With a 1.7 assist-turnover ratio, he isn't always the most willing passer, and his feel for the game is below average, but the Celtics probably feel confident that he'll be able to improve in this area due to the system that'll influence him. Stevens was highly successful in getting a similarly raw point guard in Smart to improve his decision-making this past season, which bodes well for Rozier.

But that wouldn't matter if he weren't willing to accept this level of instruction, which is where his work ethic comes into play.

"I really feel like it was my fault [we lost in the Elite 8]," Rozier told the Courier-Journal. "[I was] pressing too much, trying to do too much, not letting the game come to me, being that competitor who wanted to win so bad - I just feel like I overdid it. We came up short mainly because of me. I was hurt after that game. I was hurt. It hit me out of nowhere. I said to [my teammate], 'I feel like it's my fault.' I just busted out crying. It was just a lot, man. It was a lot."

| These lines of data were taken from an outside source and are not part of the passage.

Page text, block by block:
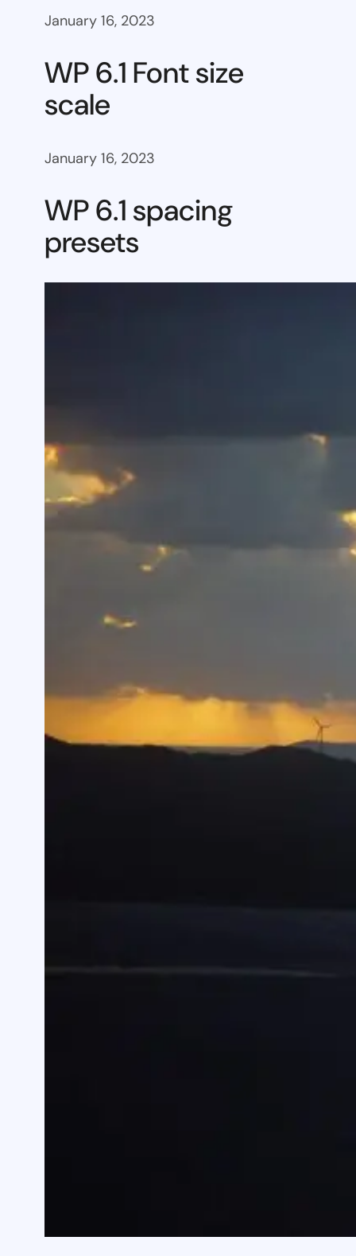
January 16, 2023
WP 6.1 Font size
scale
January 16, 2023
WP 6.1 spacing
presets

This self-doubting attitude could work to his advantage in Boston. Combined with the instruction of Stevens and an ability to admit when he's at fault could lead to an increased level of accountability and therefore better decision-making on the court.

Stevens can get creative using Rozier off-ball. Though he shot only 30.6 percent from three, he's a solid standstill spot up shooter that uses the hop to get his shots off quickly. This will allow him to play on the court with Smart or Thomas.

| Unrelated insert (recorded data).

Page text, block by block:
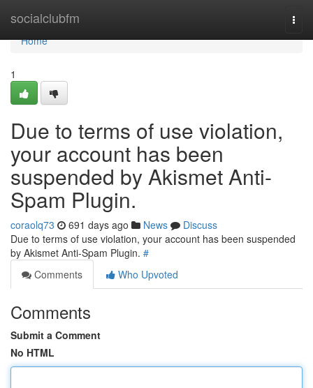
socialclubfm
Home
Home
1
Due to terms of use violation,
your account has been
suspended by Akismet Anti-
Spam Plugin.
coraolq73 691 days ago News
Discuss
Due to terms of use violation, your account has been suspended
by Akismet Anti-Spam Plugin. #
Comments
Who Upvoted
Comments
Submit a Comment
No HTML
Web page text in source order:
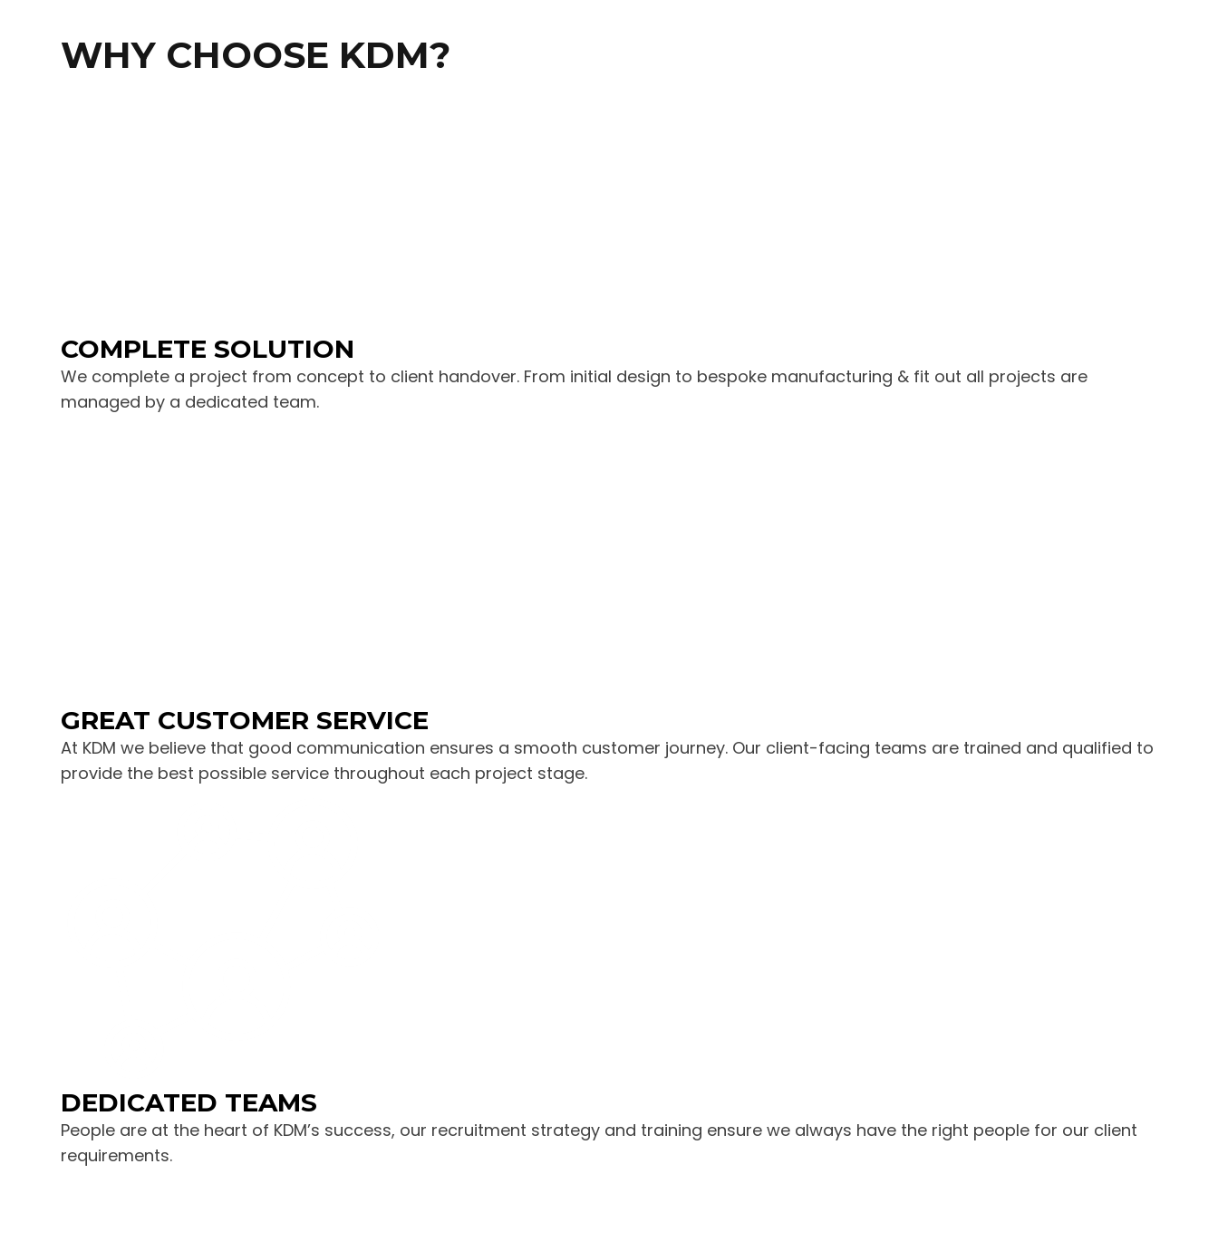
WHY CHOOSE KDM?
COMPLETE SOLUTION
We complete a project from concept to client handover. From initial design to bespoke manufacturing & fit out all projects are
managed by a dedicated team.
GREAT CUSTOMER SERVICE
At KDM we believe that good communication ensures a smooth customer journey. Our client-facing teams are trained and qualified to
provide the best possible service throughout each project stage.
DEDICATED TEAMS
People are at the heart of KDM’s success, our recruitment strategy and training ensure we always have the right people for our client
requirements.

Rozier's ability to shoot off the catch also gives him potential off screens. With his speed, he can race through screens to get open, though he lacks experience in that play type. He was used more frequently in dribble handoffs, which he excelled at.

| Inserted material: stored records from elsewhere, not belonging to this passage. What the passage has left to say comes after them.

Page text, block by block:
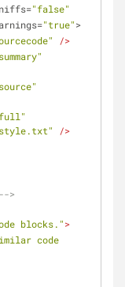
="false"
="true">
/>
/>
>
blocks.">
code
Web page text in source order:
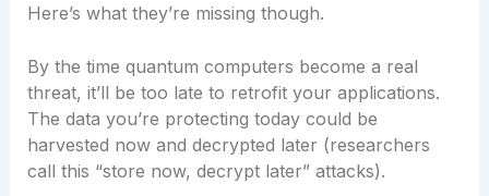
Here’s what they’re missing though.
By the time quantum computers become a real
threat, it’ll be too late to retrofit your applications.
The data you’re protecting today could be
harvested now and decrypted later (researchers
call this “store now, decrypt later” attacks).
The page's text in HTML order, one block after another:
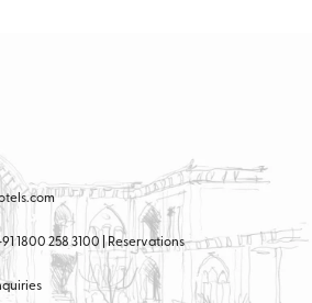
1800 258 3100 | Reservations
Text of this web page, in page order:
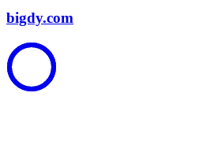
bigdy.com
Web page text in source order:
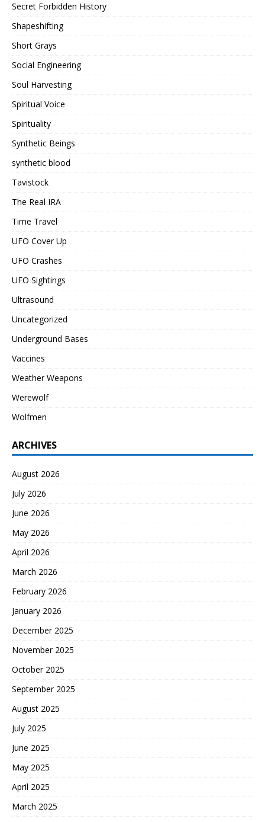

Overall, Rozier has very good shooting mechanics to build on. Having poor-to-average shooters "get more reps" as a means of sparking improvement is a road to nowhere, like it may have been for Phil Pressey, but "more reps" might be all Rozier really needs. He uses the turn, the sweep and sway, and the dip to effectively shoot from deep. Simply getting his landing narrower should improve his percentages off the catch.

However, the Celtics must also diagnose a problem with his release. He misses "left" and "right" as opposed to just "short" and "long," which suggests there could be a mechanical problem with his fingers or wrist. Once that's diagnosed, it must be corrected. It's possible this problem is related to his unbalanced landing.

Rozier needs to improve his shot off the dribble, but he is solid from mid-range. He's capable of pulling up out of the pick-and-roll, as displayed above in that sensational Wade-like weave through the defense into the jumper, but he hasn't shown he can make defenders pay for going under screens by draining threes over a screen. Developing this would add a new dimension to his game, but it doesn't appear to be something he'll utilize as a rookie.

Boston's roster is currently unbalanced; they have six "primary ball handlers" and need to trim that number down. But it's too early in the summer to discuss what level of opportunity Rozier could receive this season. Free agency has yet to begin and the roster could look dramatically different in just a few weeks.

The bottom-line is the Boston Celtics drafted a player they believe had the highest upside of the options available. While it remains to be seen how he fits into the team's plans this season and in the future, he is undoubtedly a talented two-player in a promising situation that could help him develop rapidly. It might not even be long before fans are clamoring for Terry Rozier to get more playing time.